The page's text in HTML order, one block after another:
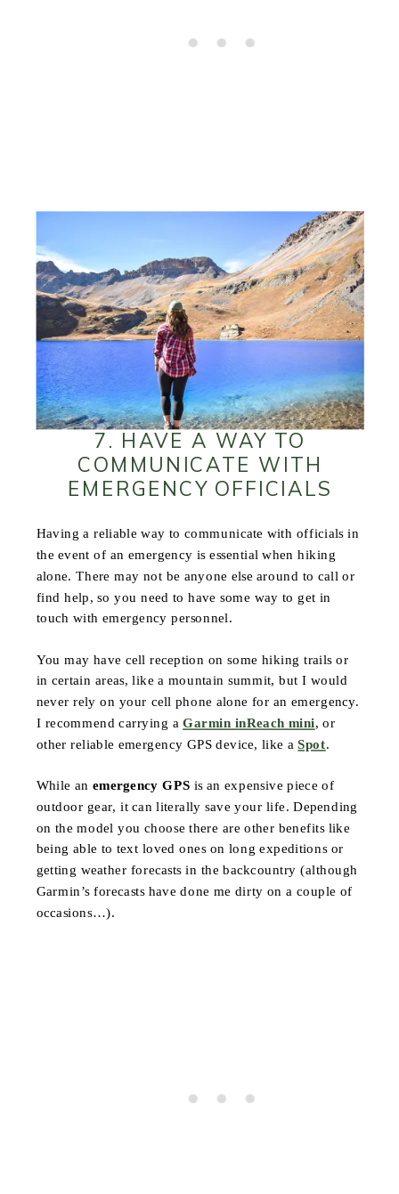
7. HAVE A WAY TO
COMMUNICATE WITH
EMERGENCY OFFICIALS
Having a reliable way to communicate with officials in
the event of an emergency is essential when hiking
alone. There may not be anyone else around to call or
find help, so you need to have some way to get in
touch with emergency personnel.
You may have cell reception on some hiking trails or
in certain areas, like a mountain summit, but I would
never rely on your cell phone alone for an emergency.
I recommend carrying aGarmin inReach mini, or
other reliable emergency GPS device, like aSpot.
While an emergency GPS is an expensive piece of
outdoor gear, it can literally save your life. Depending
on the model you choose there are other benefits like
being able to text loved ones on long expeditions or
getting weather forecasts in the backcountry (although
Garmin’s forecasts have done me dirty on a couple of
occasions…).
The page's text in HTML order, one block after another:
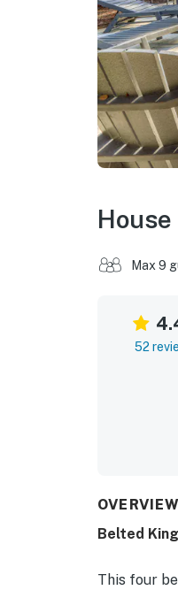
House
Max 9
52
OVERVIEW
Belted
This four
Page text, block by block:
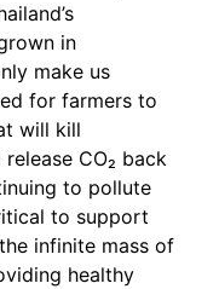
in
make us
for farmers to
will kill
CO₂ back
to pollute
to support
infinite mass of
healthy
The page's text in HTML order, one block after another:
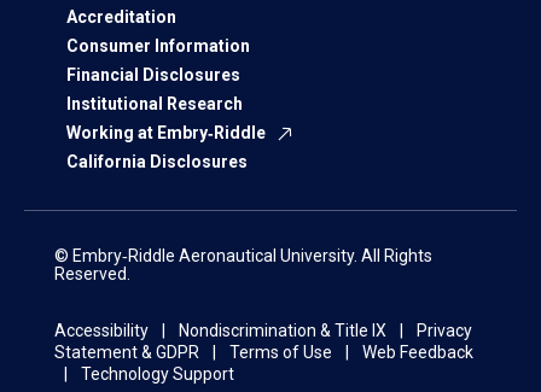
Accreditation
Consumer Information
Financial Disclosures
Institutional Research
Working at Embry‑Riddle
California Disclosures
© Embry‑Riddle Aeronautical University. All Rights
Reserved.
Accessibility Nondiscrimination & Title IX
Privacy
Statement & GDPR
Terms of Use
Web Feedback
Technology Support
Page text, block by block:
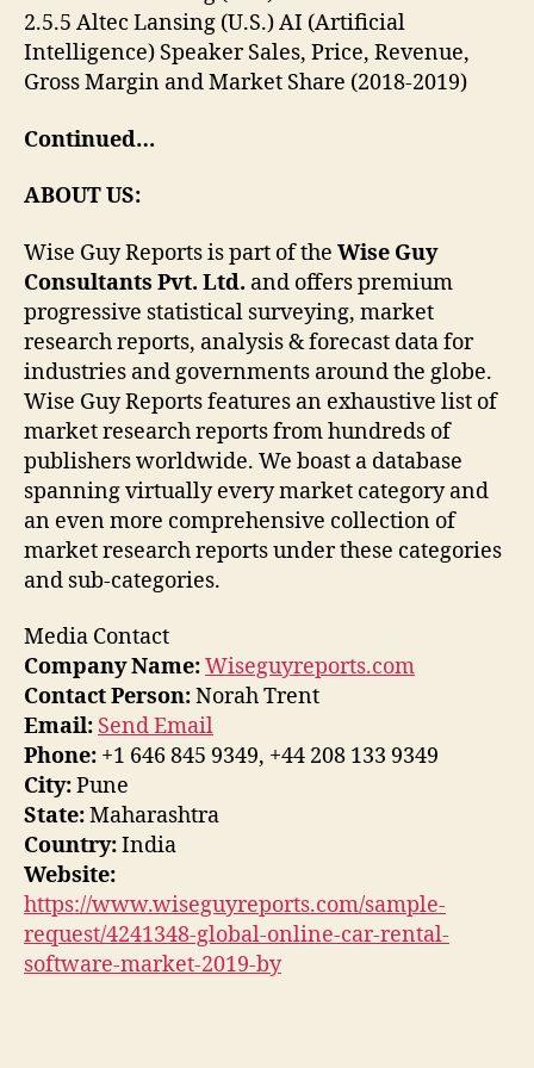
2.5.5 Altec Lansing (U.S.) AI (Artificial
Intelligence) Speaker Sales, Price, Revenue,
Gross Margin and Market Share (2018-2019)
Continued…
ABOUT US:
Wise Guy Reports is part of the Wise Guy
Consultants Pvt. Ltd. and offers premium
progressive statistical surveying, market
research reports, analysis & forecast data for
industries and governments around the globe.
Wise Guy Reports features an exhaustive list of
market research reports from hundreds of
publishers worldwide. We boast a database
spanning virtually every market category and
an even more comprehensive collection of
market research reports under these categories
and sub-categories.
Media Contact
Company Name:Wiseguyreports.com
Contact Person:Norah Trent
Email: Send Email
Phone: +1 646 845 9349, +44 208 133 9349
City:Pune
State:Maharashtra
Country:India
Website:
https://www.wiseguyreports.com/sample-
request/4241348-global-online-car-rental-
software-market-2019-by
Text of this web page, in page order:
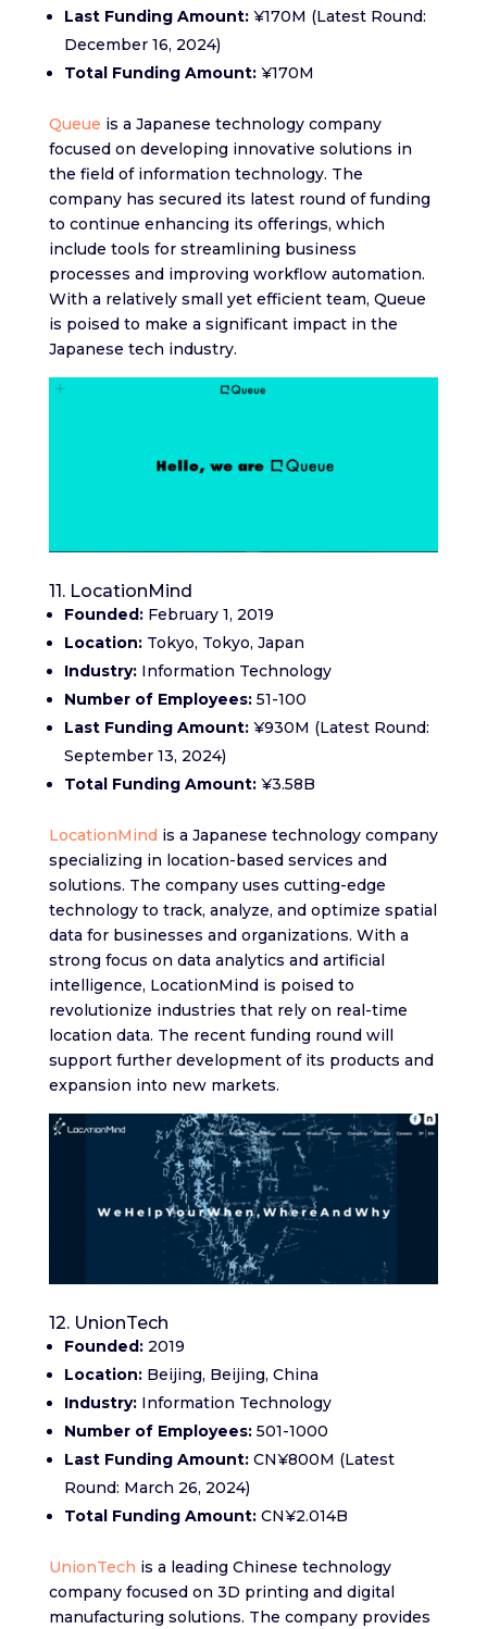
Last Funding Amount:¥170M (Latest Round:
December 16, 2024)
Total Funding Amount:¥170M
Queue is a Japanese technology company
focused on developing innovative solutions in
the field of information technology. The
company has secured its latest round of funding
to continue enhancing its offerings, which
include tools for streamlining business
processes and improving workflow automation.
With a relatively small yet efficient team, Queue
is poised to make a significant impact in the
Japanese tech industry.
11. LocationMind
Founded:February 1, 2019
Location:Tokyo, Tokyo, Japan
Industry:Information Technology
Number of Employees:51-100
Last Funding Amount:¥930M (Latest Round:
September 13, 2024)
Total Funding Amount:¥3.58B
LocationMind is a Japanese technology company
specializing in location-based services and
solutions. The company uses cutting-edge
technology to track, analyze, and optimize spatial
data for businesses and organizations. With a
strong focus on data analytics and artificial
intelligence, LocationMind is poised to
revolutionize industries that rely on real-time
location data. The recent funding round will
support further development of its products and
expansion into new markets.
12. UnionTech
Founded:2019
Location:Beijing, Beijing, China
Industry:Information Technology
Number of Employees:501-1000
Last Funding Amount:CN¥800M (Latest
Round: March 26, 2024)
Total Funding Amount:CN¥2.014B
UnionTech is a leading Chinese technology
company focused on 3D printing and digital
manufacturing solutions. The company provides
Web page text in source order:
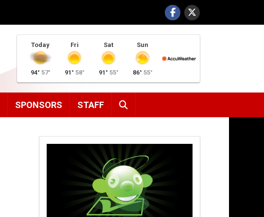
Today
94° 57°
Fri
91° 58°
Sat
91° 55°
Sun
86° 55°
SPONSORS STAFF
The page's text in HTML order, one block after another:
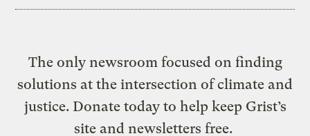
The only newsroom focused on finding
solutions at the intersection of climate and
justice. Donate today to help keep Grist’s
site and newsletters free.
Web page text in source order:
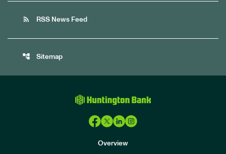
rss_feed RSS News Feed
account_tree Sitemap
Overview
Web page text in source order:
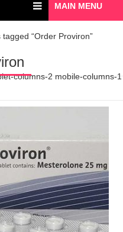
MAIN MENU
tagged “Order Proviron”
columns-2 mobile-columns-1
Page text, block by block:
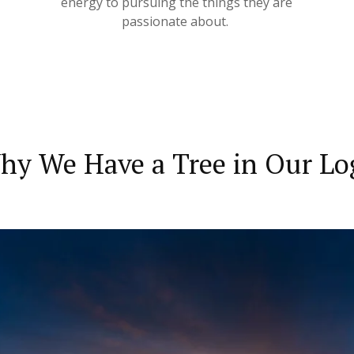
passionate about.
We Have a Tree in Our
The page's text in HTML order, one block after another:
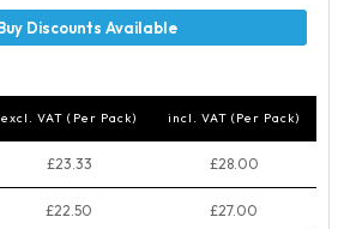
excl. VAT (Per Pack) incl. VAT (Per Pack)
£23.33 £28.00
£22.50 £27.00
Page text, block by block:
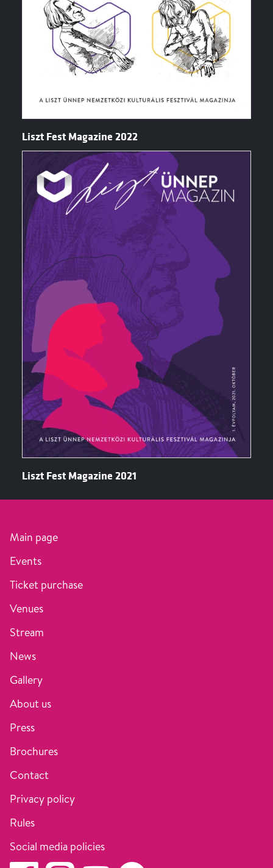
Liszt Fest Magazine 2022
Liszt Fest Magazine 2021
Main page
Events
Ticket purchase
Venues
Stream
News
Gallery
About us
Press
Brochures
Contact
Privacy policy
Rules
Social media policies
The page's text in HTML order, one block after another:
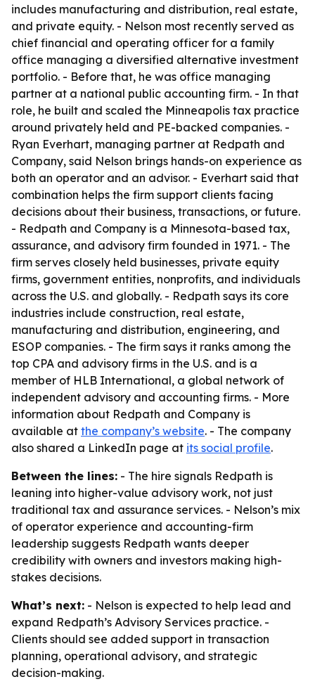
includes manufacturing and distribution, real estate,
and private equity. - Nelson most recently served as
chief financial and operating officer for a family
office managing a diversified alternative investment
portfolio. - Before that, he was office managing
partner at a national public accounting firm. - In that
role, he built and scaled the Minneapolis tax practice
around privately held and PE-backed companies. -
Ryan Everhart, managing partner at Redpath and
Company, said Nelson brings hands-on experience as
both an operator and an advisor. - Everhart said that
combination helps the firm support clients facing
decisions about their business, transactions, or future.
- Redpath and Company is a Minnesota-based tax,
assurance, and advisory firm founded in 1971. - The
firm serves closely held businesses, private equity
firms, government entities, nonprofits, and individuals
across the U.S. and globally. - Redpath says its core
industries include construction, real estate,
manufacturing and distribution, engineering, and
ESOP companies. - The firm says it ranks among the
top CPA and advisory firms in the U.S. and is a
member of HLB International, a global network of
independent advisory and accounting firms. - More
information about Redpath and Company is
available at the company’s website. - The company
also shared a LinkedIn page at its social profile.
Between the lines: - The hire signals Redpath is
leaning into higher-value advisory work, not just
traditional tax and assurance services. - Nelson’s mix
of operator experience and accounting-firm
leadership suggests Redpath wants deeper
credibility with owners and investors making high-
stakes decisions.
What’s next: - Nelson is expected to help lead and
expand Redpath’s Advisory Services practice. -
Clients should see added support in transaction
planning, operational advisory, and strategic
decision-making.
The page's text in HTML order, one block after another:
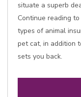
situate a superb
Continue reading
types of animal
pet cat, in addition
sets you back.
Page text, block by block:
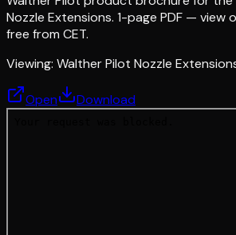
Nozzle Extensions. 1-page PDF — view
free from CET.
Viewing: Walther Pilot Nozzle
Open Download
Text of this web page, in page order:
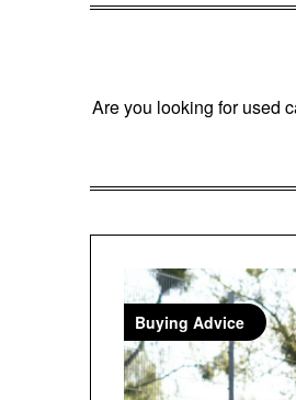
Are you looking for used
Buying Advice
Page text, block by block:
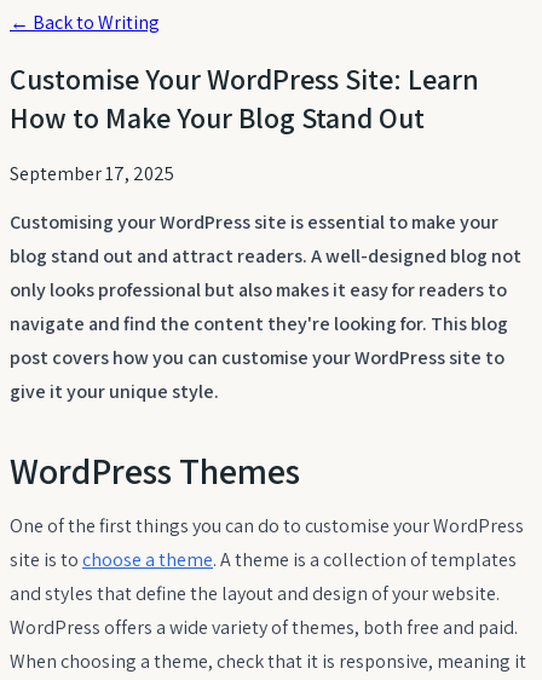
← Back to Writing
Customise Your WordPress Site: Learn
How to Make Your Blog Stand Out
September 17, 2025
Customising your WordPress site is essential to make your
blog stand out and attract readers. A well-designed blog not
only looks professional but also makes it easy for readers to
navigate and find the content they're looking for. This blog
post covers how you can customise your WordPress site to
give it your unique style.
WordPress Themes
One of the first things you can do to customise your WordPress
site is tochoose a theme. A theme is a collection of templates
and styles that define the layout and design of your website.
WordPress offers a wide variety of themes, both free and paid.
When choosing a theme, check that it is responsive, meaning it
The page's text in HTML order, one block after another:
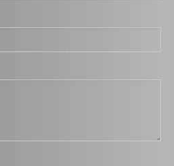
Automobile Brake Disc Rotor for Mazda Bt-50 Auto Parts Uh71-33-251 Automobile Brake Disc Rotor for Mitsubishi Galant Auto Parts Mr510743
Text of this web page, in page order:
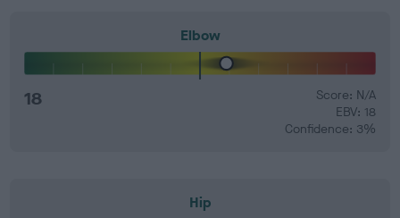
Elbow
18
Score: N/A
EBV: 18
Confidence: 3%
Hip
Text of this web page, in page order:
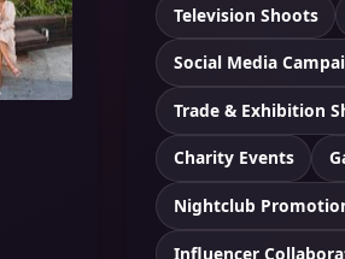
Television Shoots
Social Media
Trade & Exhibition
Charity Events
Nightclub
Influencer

========

What you should do
Skipping the pictures, print the lines in the listing above exactly as written, starting at the line with "Statement & GDPR" and ending at the line with "Consultants Pvt. Ltd. and offers premium", both included.

Response box
Statement & GDPR
Terms of Use
Web Feedback
Technology Support
Page text, block by block:
2.5.5 Altec Lansing (U.S.) AI (Artificial
Intelligence) Speaker Sales, Price, Revenue,
Gross Margin and Market Share (2018-2019)
Continued…
ABOUT US:
Wise Guy Reports is part of the Wise Guy
Consultants Pvt. Ltd. and offers premium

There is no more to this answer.